- _TASK INSTRUCTIONS_
Retype each record exactly; no pictures.

(ENTRIES SHOWN begins)

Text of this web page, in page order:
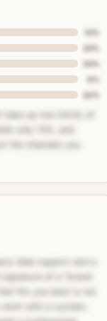
13%
33%
33%
0%
22%
Seal support and a
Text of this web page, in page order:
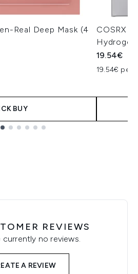
Real Deep Mask (4
BUY
COSRX
Hydrogel
19.54€
19.54€ per
REVIEWS
currently no reviews.
A REVIEW
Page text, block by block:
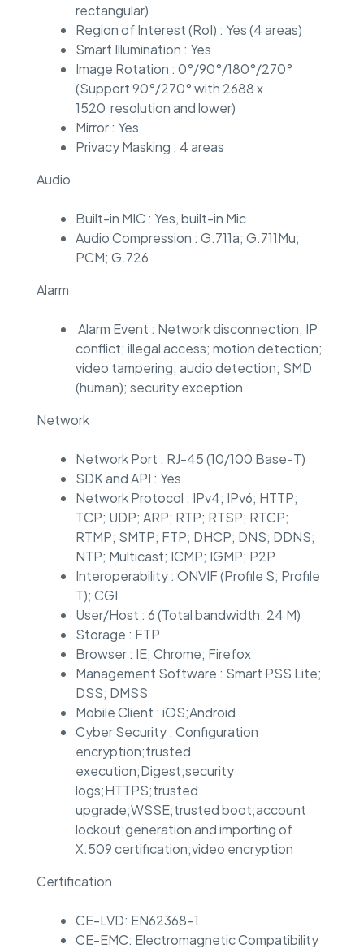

(ENTRIES SHOWN ends)

- _OUTPUT OF THE TASK_
Text of this web page, in page order:
13%
33%
33%
0%
22%
Seal support and a
Text of this web page, in page order:
Real Deep Mask (4
BUY
COSRX
Hydrogel
19.54€
19.54€ per
REVIEWS
currently no reviews.
A REVIEW
Page text, block by block:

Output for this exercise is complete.